Line by line, transcribe the listing below without omission.
· · · · ·
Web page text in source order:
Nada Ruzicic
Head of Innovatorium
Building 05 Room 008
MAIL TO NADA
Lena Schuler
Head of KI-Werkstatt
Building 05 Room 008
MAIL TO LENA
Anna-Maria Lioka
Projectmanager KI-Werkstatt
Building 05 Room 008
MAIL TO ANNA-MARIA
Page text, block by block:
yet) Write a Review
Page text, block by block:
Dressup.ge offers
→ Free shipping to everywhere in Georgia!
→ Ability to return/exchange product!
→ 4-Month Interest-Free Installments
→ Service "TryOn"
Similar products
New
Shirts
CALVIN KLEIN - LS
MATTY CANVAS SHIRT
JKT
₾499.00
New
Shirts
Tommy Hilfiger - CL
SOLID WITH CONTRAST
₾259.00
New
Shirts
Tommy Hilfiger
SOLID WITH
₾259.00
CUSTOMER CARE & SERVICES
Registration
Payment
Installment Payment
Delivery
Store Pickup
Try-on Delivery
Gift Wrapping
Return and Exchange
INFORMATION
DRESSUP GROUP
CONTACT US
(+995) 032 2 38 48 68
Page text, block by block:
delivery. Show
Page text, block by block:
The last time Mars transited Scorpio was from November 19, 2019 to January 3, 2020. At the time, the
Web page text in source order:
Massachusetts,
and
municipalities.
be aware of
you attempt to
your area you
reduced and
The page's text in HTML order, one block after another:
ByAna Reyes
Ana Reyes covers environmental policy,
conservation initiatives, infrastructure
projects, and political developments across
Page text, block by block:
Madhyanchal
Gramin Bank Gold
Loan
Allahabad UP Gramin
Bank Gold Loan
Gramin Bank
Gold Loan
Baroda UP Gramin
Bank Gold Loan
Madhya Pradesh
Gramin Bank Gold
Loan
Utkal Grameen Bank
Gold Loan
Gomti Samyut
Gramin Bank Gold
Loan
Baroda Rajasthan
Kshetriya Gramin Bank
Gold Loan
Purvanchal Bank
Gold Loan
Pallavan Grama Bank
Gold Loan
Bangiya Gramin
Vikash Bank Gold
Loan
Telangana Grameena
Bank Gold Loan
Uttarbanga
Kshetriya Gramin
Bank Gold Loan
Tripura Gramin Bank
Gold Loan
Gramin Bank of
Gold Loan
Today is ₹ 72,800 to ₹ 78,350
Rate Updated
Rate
· · · · ·
◆ **Task result**:
Web page text in source order:
Nada Ruzicic
Head of Innovatorium
Building 05 Room 008
MAIL TO NADA
Lena Schuler
Head of KI-Werkstatt
Building 05 Room 008
MAIL TO LENA
Anna-Maria Lioka
Projectmanager KI-Werkstatt
Building 05 Room 008
MAIL TO ANNA-MARIA
Page text, block by block:
yet) Write a Review
Page text, block by block:
Dressup.ge offers
→ Free shipping to everywhere in Georgia!
→ Ability to return/exchange product!
→ 4-Month Interest-Free Installments
→ Service "TryOn"
Similar products
New
Shirts
CALVIN KLEIN - LS
MATTY CANVAS SHIRT
JKT
₾499.00
New
Shirts
Tommy Hilfiger - CL
SOLID WITH CONTRAST
₾259.00
New
Shirts
Tommy Hilfiger
SOLID WITH
₾259.00
CUSTOMER CARE & SERVICES
Registration
Payment
Installment Payment
Delivery
Store Pickup
Try-on Delivery
Gift Wrapping
Return and Exchange
INFORMATION
DRESSUP GROUP
CONTACT US
(+995) 032 2 38 48 68
Page text, block by block:
delivery. Show
Page text, block by block:
The last time Mars transited Scorpio was from November 19, 2019 to January 3, 2020. At the time, the
Web page text in source order:
Massachusetts,
and
municipalities.
be aware of
you attempt to
your area you
reduced and
The page's text in HTML order, one block after another:
ByAna Reyes
Ana Reyes covers environmental policy,
conservation initiatives, infrastructure
projects, and political developments across
Page text, block by block:
Madhyanchal
Gramin Bank Gold
Loan
Allahabad UP Gramin
Bank Gold Loan
Gramin Bank
Gold Loan
Baroda UP Gramin
Bank Gold Loan
Madhya Pradesh
Gramin Bank Gold
Loan
Utkal Grameen Bank
Gold Loan
Gomti Samyut
Gramin Bank Gold
Loan
Baroda Rajasthan
Kshetriya Gramin Bank
Gold Loan
Purvanchal Bank
Gold Loan
Pallavan Grama Bank
Gold Loan
Bangiya Gramin
Vikash Bank Gold
Loan
Telangana Grameena
Bank Gold Loan
Uttarbanga
Kshetriya Gramin
Bank Gold Loan
Tripura Gramin Bank
Gold Loan
Gramin Bank of
Gold Loan
Today is ₹ 72,800 to ₹ 78,350
Rate Updated
Rate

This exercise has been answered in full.